Le compagne sono le migliori ad amministrare le risorse, meglio degli uomini, noi siamo più spendaccioni, in verità. Quindi questo collettivo di donne aiuta altre donne di altri villaggi, ovvero, se ci sono 40 vacche ne danno 20 a un altro villaggio e quando le 20 vacche crescono, dieci rimangono a quel villaggio e dieci a quello che le ha date, così si vanno appoggiando l’un l’altro. Così si sono appoggiati da un comune autonomo all'altro. Ora la situazione è che chi dà lavoro, chi sa organizzare il lavoro, sono le nostre compagne, danno il lavoro agli uomini.

Prima le nostre compagne mogli non ne avevano la possibilità, ora sono promotrici dell’educazione, della salute, sono consigli dei MAREZ, dei comuni autonomi, sono autorità del popolo, che chiamiamo comisariadas o agentas, sono membri della Giunta del Buon Governo, sono annunciatrici radiofoniche, lavorano nei laboratori sanitari, stanno imparando a fare le chirurghe. Dunque ora le compagne stanno in un sacco di cose.

Il grande cambiamento che hanno visto è che ribelli e comandanti hanno capito, amano il popolo, perché noi non vogliamo essere governo e ci hanno convinto, perché ciò che dicono i popoli è la verità. Poi, va bene, siamo rivoluzionari, ribelli, ma quelli che affrontano tutto giorno e notte, giorno dopo giorno, sono i popoli e, pertanto, sanno di più.

La sorpresa che c’è è che quando i giovani e le giovani ottengono la libertà, ad esempio, vogliono imparare molte cose, solo che in questo momento non abbiamo possibilità, tuttavia hanno in animo di migliorare quello che stanno facendo. Per esempio: parlano di come hanno vissuto i loro bisnonni e i loro nonni, che non hanno mai preso medicine, vivevano con le piante medicinali. Quindi loro, i giovani e le giovani, adesso dicono che hanno bisogno di studiare la proprietà della tale pianta, stanno già parlando di, com'è che si dice, chimica, biologia e cose così, laboratori, dove li troviamo? Certo è una difficoltà che abbiamo proprio adesso, ma dovremo risolverla, vai a sapere come.

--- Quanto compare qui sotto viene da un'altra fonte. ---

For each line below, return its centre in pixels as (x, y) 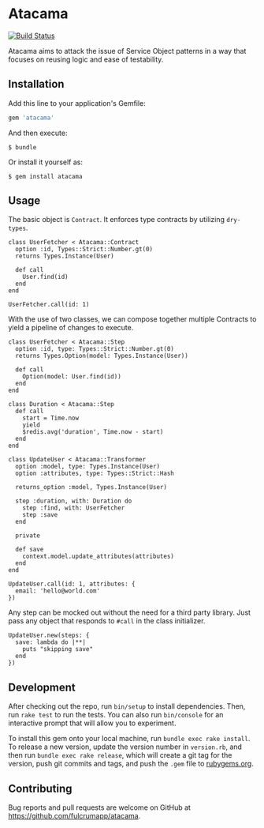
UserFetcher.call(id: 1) (49, 305)
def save (30, 550)
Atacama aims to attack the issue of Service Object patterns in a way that (127, 51)
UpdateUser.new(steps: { (49, 636)
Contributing (40, 788)
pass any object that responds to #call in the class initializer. (107, 621)
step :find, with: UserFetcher (74, 508)
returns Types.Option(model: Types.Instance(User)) (102, 356)
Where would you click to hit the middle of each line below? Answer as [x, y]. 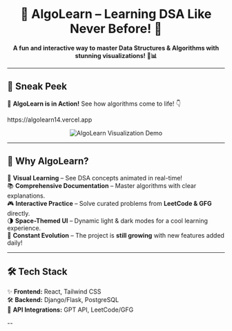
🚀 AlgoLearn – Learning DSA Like [116, 14]
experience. [24, 228]
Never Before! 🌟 [116, 29]
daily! [15, 243]
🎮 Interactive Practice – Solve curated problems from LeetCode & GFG [109, 203]
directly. [19, 213]
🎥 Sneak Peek [37, 87]
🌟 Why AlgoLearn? [48, 161]
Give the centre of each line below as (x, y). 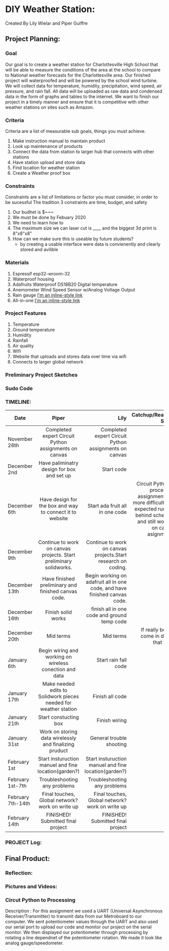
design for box (59, 469)
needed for (59, 702)
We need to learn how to (38, 223)
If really (150, 629)
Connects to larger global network (48, 361)
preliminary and (58, 585)
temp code (114, 621)
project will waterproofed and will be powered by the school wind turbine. (81, 80)
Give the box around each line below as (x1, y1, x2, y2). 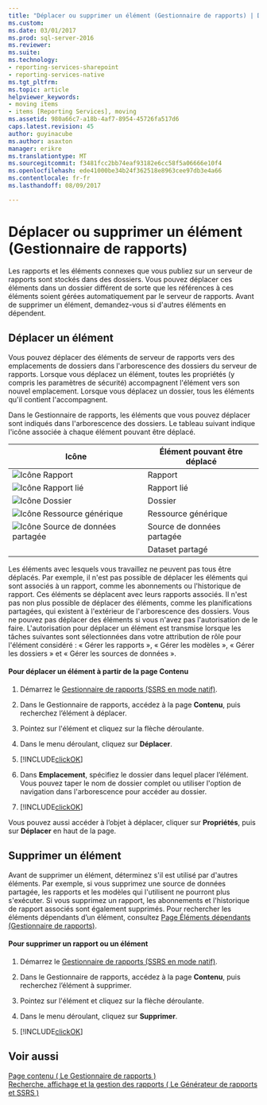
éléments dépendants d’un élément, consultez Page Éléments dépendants (8, 912, 251, 922)
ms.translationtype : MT (8, 152, 87, 160)
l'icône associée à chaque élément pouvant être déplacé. (8, 427, 196, 436)
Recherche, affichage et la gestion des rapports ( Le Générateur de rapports (8, 1079, 258, 1089)
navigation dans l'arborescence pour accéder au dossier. (19, 786, 207, 796)
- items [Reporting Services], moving (8, 108, 137, 116)
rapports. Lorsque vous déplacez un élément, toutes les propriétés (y (8, 369, 235, 378)
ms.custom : (8, 19, 44, 27)
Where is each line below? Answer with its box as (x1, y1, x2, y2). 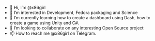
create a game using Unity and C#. (9, 20, 79, 26)
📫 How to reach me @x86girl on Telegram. (9, 30, 96, 36)
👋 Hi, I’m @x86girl (9, 5, 46, 10)
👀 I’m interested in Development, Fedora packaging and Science (9, 10, 138, 15)
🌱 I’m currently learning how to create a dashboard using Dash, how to (9, 15, 151, 20)

Un’altra sorpresa che ci hanno fatto i compagni è questa, come loro vedono le cose, come le comprendono, il capitalismo vuole che regni il denaro? – dicono – cioè se non hai denaro non puoi avere nulla? Quindi parlano di come vivevano i nostri bisnonni, perché prima il denaro non esisteva, e cominciano a investigare, viene fuori che facevano scambi, si prestavano cose, allora dicono che questo va riscattato. Stiamo dicendo ora che il denaro non serve, ma oggi sì serve, fanno esempi nel sistema in cui stiamo, i dannati medici così dicono. Quando ti fanno un’operazione non accettano una tonnellata di mais o di fagioli, chi paga, soldi. Allora sì, dobbiamo lavorare per avere denaro per queste necessità, ma per molte cose no. Sono cose così che i compagni vanno riscattando dalle loro culture. Una grande sorpresa che abbiamo avuto è che questa autonomia di cui parliamo, cioè che il popolo comanda e il governo ubbidisce, non viene da manuali, da libri, ne da documentari, perché è davvero il popolo che comanda, sono loro che hanno inventato, creato, immaginato, uomini e donne, e migliaia. Questo ci ha davvero sorpreso.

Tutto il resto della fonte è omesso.